从抽象到情境化：大语言模型在数学领域仍无法胜任的任务 (From Abstract to Contextual: What LLMs Still Cannot Do in Mathematics)

Large language models now solve many benchmark math problems at near-expert levels, yet this progress has not fully translated into reliable performance in real-world applications. We study this gap through contextual mathematical reasoning, where the mathematical core must be formulated from descriptive scenarios. We introduce ContextMATH, a benchmark that repurposes AIME and MATH-500 problems into two contextual settings: Scenario Grounding (SG), which embeds abstract problems into realistic narratives without increasing reasoning complexity, and Complexity Scaling (CS), which transforms explicit conditions into sub-problems to capture how constraints often appear in practice. Evaluating 61 proprietary and open-source models, we observe sharp drops: on average, open-source models decline by 13 and 34 points on SG and CS, while proprietary models drop by 13 and 20. Error analysis shows that errors are dominated by incorrect problem formulation, with formulation accuracy declining as original problem difficulty increases. Correct formulation emerges as a prerequisite for success, and its sufficiency improves with model scale, indicating that larger models advance in both understanding and reasoning. Nevertheless, formulation and reasoning remain two complementary bottlenecks that limit contextual mathematical problem solving. Finally, we find that fine-tuning with scenario data improves performance, whereas formulation-only training is ineffective. However, performance gaps are only partially alleviated, highlighting contextual mathematical reasoning as a central unsolved challenge for LLMs.
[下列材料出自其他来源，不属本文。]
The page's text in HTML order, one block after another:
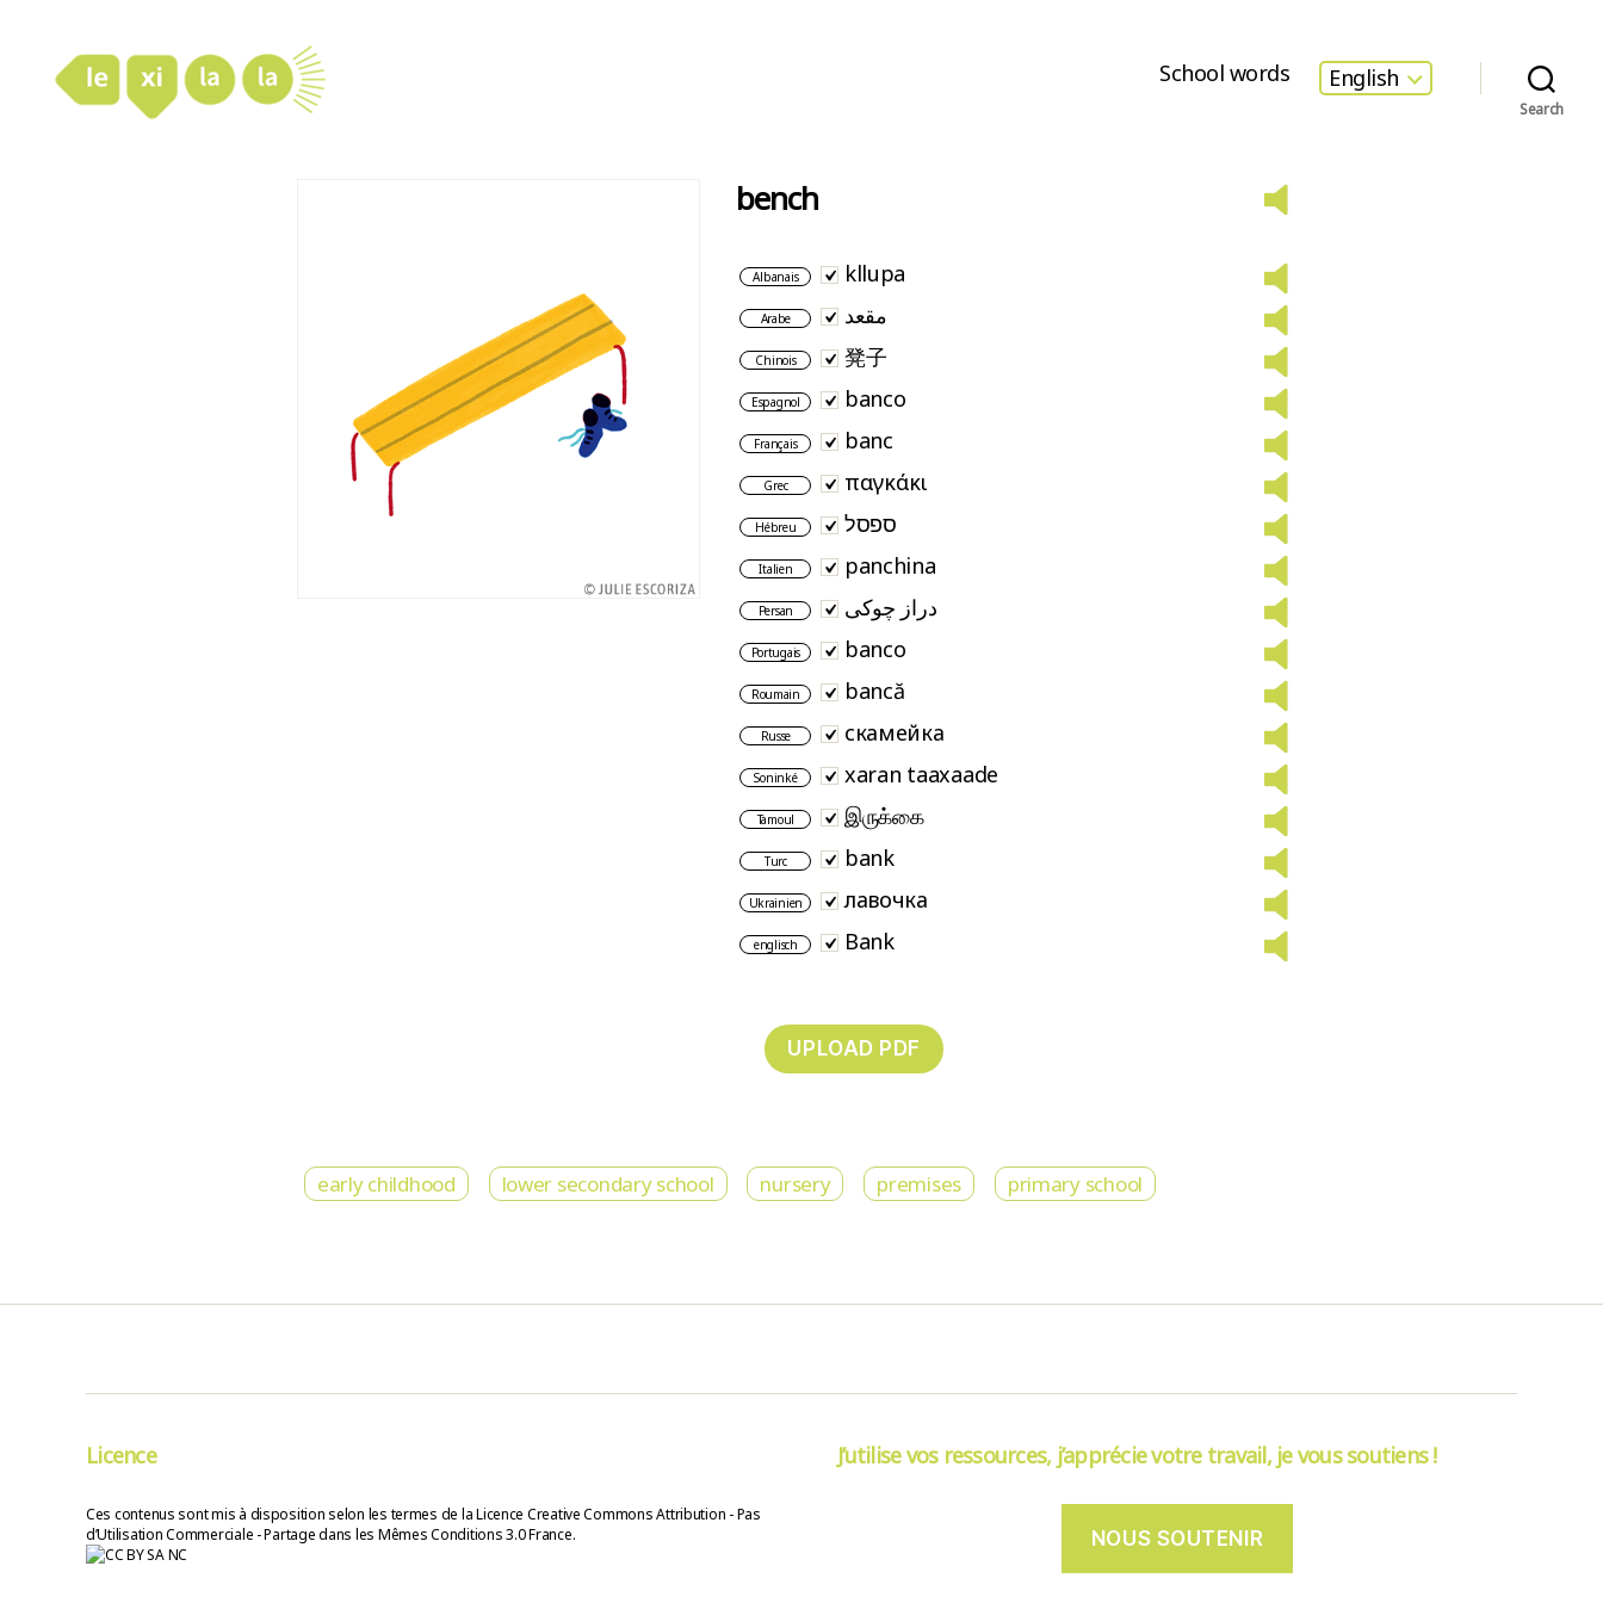
School words English
Search
bench
Albanais kllupa
Arabe مقعد
Chinois 凳子
Espagnol banco
Français banc
Grec παγκάκι
Hébreu ספסל
Italien panchina
Persan دراز چوکی
Portugais banco
Roumain bancă
Russe скамейка
Soninké xaran taaxaade
Tamoul இருக்கை
Turc bank
Ukrainien лавочка
englisch Bank
early childhood lower secondary school nursery premises primary school
Licence
Ces contenus sont mis à disposition selon les termes de la Licence Creative Commons Attribution - Pas
d’Utilisation Commerciale - Partage dans les Mêmes Conditions 3.0 France.
J’utilise vos ressources, j’apprécie votre travail, je vous soutiens !
NOUS SOUTENIR

翻译：大型语言模型如今已在许多基准数学问题上达到接近专家的解决水平，然而这一进展尚未完全转化为现实应用中的可靠性能。我们通过情境化数学推理来研究这一差距，即数学核心必须从描述性场景中构建。我们提出了ContextMATH基准，该基准将AIME和MATH-500问题重新构建为两种情境化设置：场景嵌入（SG），将抽象问题嵌入现实叙事而不增加推理复杂度；以及复杂度扩展（CS），将显式条件转化为子问题以捕捉实践中约束条件的常见呈现方式。通过对61个专有和开源模型的评估，我们观察到性能的急剧下降：平均而言，开源模型在SG和CS上分别下降13分和34分，而专有模型分别下降13分和20分。错误分析表明，错误主要源于问题构建错误，且构建准确率随原始问题难度增加而下降。正确的问题构建成为成功的先决条件，其充分性随模型规模提升而改善，表明更大规模的模型在理解和推理方面均有进步。尽管如此，问题构建与推理仍是两个相互制约的瓶颈，限制了情境化数学问题的解决。最后，我们发现使用场景数据进行微调可提升性能，而仅针对问题构建的训练则效果不佳。然而，性能差距仅得到部分缓解，这突显情境化数学推理仍是LLMs面临的核心未解难题。